◆ **Problem**
Pull every "banks" line out of the data below.

◆ **Supplied material**
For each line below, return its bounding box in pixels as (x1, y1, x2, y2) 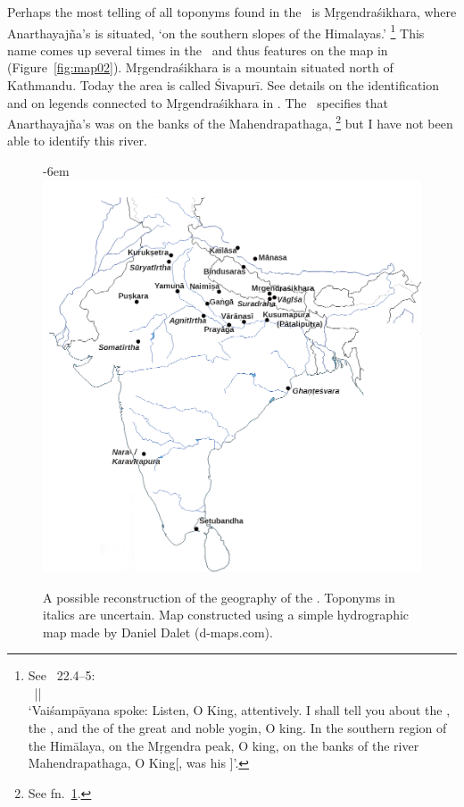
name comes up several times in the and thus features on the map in (7, 40, 388, 59)
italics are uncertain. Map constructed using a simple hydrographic (43, 605, 410, 624)
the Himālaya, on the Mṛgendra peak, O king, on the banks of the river (28, 736, 419, 754)
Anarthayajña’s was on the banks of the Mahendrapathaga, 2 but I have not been (7, 112, 453, 132)
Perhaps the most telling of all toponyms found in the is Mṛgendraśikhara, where (7, 3, 457, 21)
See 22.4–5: (28, 666, 95, 685)
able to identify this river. (7, 131, 147, 150)
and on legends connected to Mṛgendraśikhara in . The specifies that (7, 93, 389, 112)

◆ **Solved problem**
the Himālaya, on the Mṛgendra peak, O king, on the banks of the river (28, 736, 419, 754)
Anarthayajña’s was on the banks of the Mahendrapathaga, 2 but I have not been (7, 112, 453, 132)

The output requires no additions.